THE leader of BCP Council has said she fears councils may be forced to fill multi-million pound funding shortfalls, caused by the coronavirus pandemic, themselves.

Councillor Vikki Slade said the council had been told to “spend what you need” by the government in March but that it now may not be compensated for a £30 million financial gap caused by lockdown measures.

She said her “biggest fear” was the responsibility being passed onto the council through lifting the cap on how much council tax can be increased in a single year.

The council has been awarded grants totalling about £22 million to cover the cost of work, including the establishment of a temporary mortuary. But even after this, it is forecasting a £30 million shortfall.

Its chief executive, Graham Farrant, said he was involved in a conference call with local government secretary Robert Jenrick in March during which councils were told they would not face “financial problems” as a result of their coronavirus response.

He said this position had now been changed with the government seemingly no longer willing to address lost income.
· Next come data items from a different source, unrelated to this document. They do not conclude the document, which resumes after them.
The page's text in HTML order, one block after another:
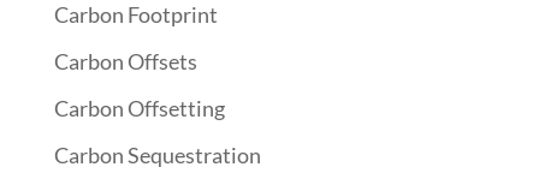
Carbon Footprint
Carbon Offsets
Carbon Offsetting
Carbon Sequestration
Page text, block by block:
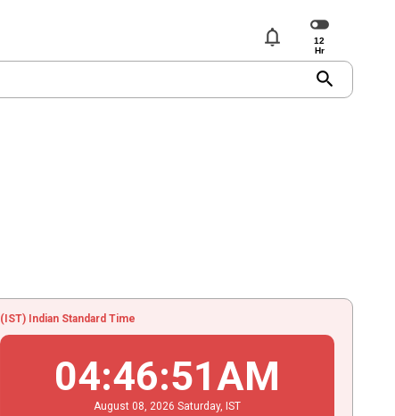
notifications
search
(IST) Indian Standard Time
04:46:51AM
August 08 , 2026 Saturday, IST
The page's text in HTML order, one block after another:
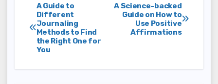
Post
navigation
A Science-backed
Guide on How to
Use Positive
Affirmations
A Guide to
Different
Journaling
Methods to Find
the Right One for
You
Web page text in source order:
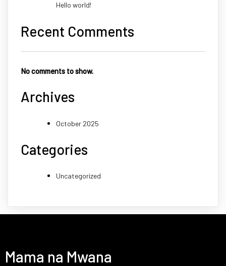
Hello world!
Recent Comments
No comments to show.
Archives
October 2025
Categories
Uncategorized
Mama na Mwana
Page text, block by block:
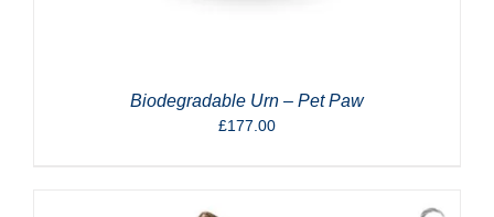
Biodegradable Urn – Pet Paw
£177.00
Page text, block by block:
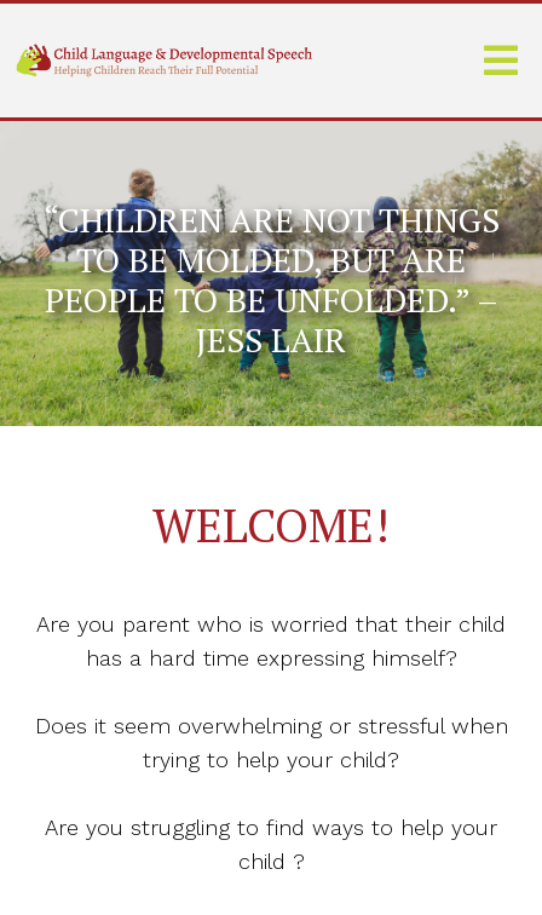
“CHILDREN ARE NOT THINGS
TO BE MOLDED, BUT ARE
PEOPLE TO BE UNFOLDED.” –
JESS LAIR
WELCOME!
Are you parent who is worried that their child
has a hard time expressing himself?
Does it seem overwhelming or stressful when
trying to help your child?
Are you struggling to find ways to help your
child ?
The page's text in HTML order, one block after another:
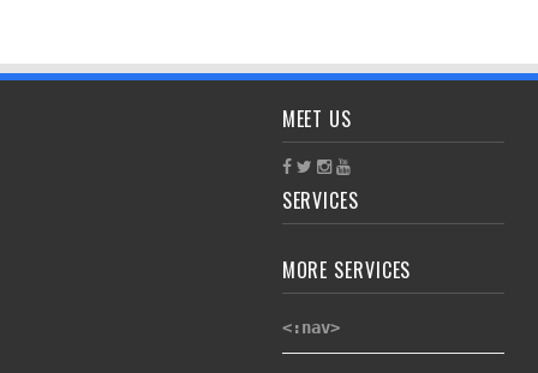
MEET US
SERVICES
MORE SERVICES
<:nav>
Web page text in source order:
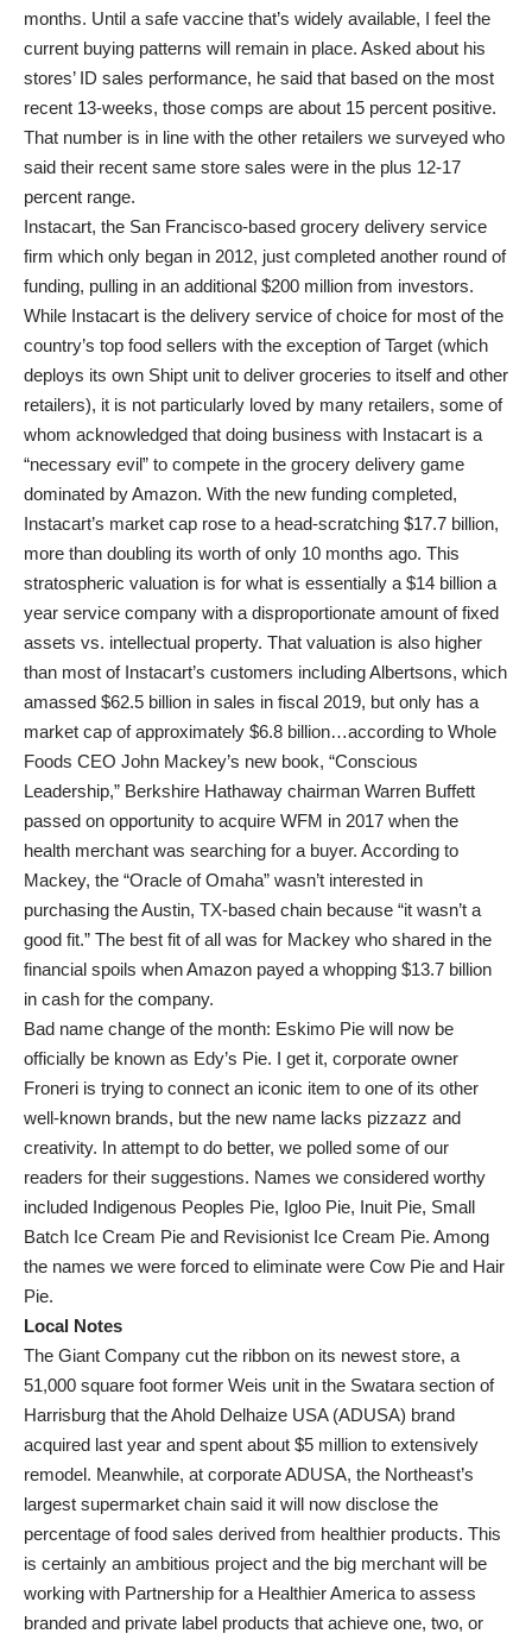
months. Until a safe vaccine that’s widely available, I feel the
current buying patterns will remain in place. Asked about his
stores’ ID sales performance, he said that based on the most
recent 13-weeks, those comps are about 15 percent positive.
That number is in line with the other retailers we surveyed who
said their recent same store sales were in the plus 12-17
percent range.
Instacart, the San Francisco-based grocery delivery service
firm which only began in 2012, just completed another round of
funding, pulling in an additional $200 million from investors.
While Instacart is the delivery service of choice for most of the
country’s top food sellers with the exception of Target (which
deploys its own Shipt unit to deliver groceries to itself and other
retailers), it is not particularly loved by many retailers, some of
whom acknowledged that doing business with Instacart is a
“necessary evil” to compete in the grocery delivery game
dominated by Amazon. With the new funding completed,
Instacart’s market cap rose to a head-scratching $17.7 billion,
more than doubling its worth of only 10 months ago. This
stratospheric valuation is for what is essentially a $14 billion a
year service company with a disproportionate amount of fixed
assets vs. intellectual property. That valuation is also higher
than most of Instacart’s customers including Albertsons, which
amassed $62.5 billion in sales in fiscal 2019, but only has a
market cap of approximately $6.8 billion…according to Whole
Foods CEO John Mackey’s new book, “Conscious
Leadership,” Berkshire Hathaway chairman Warren Buffett
passed on opportunity to acquire WFM in 2017 when the
health merchant was searching for a buyer. According to
Mackey, the “Oracle of Omaha” wasn’t interested in
purchasing the Austin, TX-based chain because “it wasn’t a
good fit.” The best fit of all was for Mackey who shared in the
financial spoils when Amazon payed a whopping $13.7 billion
in cash for the company.
Bad name change of the month: Eskimo Pie will now be
officially be known as Edy’s Pie. I get it, corporate owner
Froneri is trying to connect an iconic item to one of its other
well-known brands, but the new name lacks pizzazz and
creativity. In attempt to do better, we polled some of our
readers for their suggestions. Names we considered worthy
included Indigenous Peoples Pie, Igloo Pie, Inuit Pie, Small
Batch Ice Cream Pie and Revisionist Ice Cream Pie. Among
the names we were forced to eliminate were Cow Pie and Hair
Pie.
Local Notes
The Giant Company cut the ribbon on its newest store, a
51,000 square foot former Weis unit in the Swatara section of
Harrisburg that the Ahold Delhaize USA (ADUSA) brand
acquired last year and spent about $5 million to extensively
remodel. Meanwhile, at corporate ADUSA, the Northeast’s
largest supermarket chain said it will now disclose the
percentage of food sales derived from healthier products. This
is certainly an ambitious project and the big merchant will be
working with Partnership for a Healthier America to assess
branded and private label products that achieve one, two, or
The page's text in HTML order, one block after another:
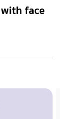
face
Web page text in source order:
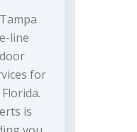
line
for
is
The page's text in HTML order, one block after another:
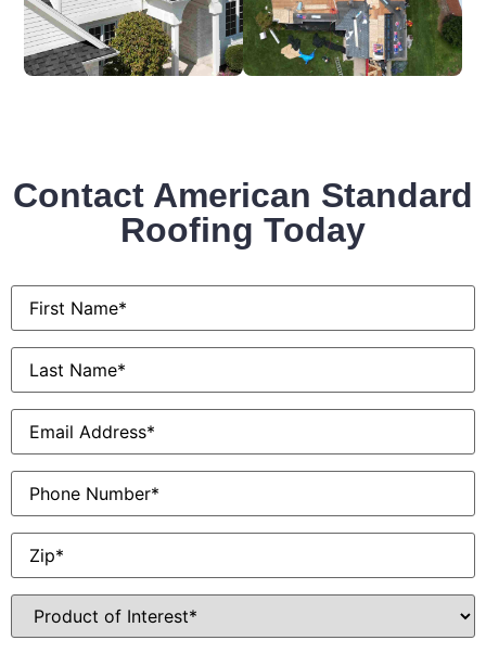
Contact American Standard
Roofing Today
First
Name*
Last
Name*
Email*
Phone
Zip*
Product
Interest*
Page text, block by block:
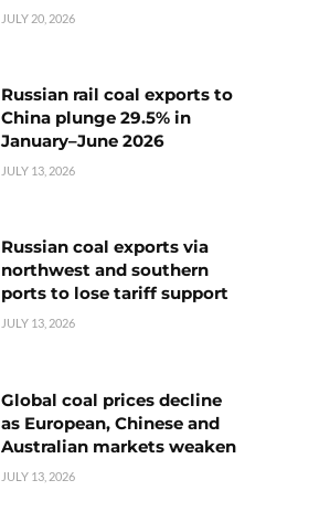
JULY 20, 2026
Russian rail coal exports to
China plunge 29.5% in
January–June 2026
JULY 13, 2026
Russian coal exports via
northwest and southern
ports to lose tariff support
JULY 13, 2026
Global coal prices decline
as European, Chinese and
Australian markets weaken
JULY 13, 2026
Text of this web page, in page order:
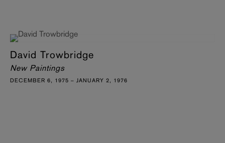
David Trowbridge
New Paintings
DECEMBER 6, 1975 – JANUARY 2, 1976
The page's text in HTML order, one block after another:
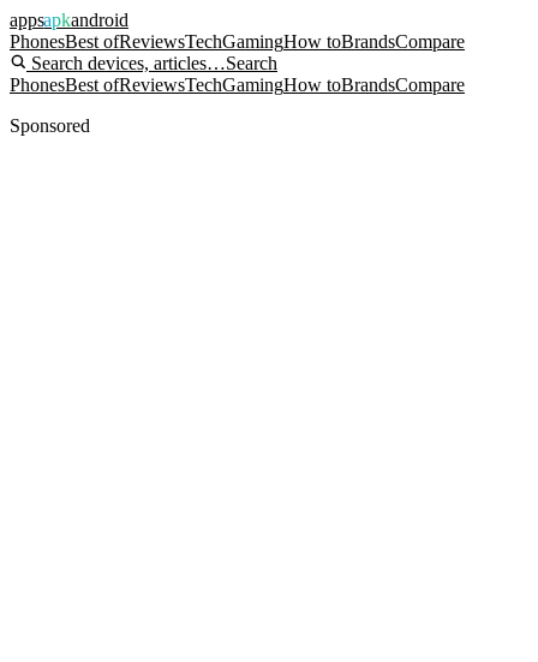
appsapkandroid
PhonesBest ofReviewsTechGamingHow toBrandsCompare
Search devices, articles…Search
PhonesBest ofReviewsTechGamingHow toBrandsCompare
Sponsored

“We have a level of reserves but finding £30 million in year is a huge ask,” he said. “The net budget this year is £283 million, most of that is committed on the social care services so it’s really difficult to find those savings.”

More than 30 per cent of the council’s income is from sources that are not council tax, business rates or directly from the government – the fourth highest proportion of any local authority in the country.

Cllr Slade said the council had been caught out by the change of position from the government.

“When you’re told that the funding will be sorted and then half way through the process the language changes, that’s not ideal,” she said.

“They were saying ‘spend what you need, do what you need to do, we will support you’, two weeks later they say it will be a shared responsibility.

“From that day onwards, council leaders of every colour and chief executives of every type of council have suddenly realised that the world has changed.”

She said that despite the pressures there were no plans to change the approach of equalising council tax across the three towns in two years.

But she said she “feared” the cap on council tax increases could be lifted because, she said, that would get the government “off the hook”.

She said this would force “even more hardship” on the public through local taxation and would “destroy trust”.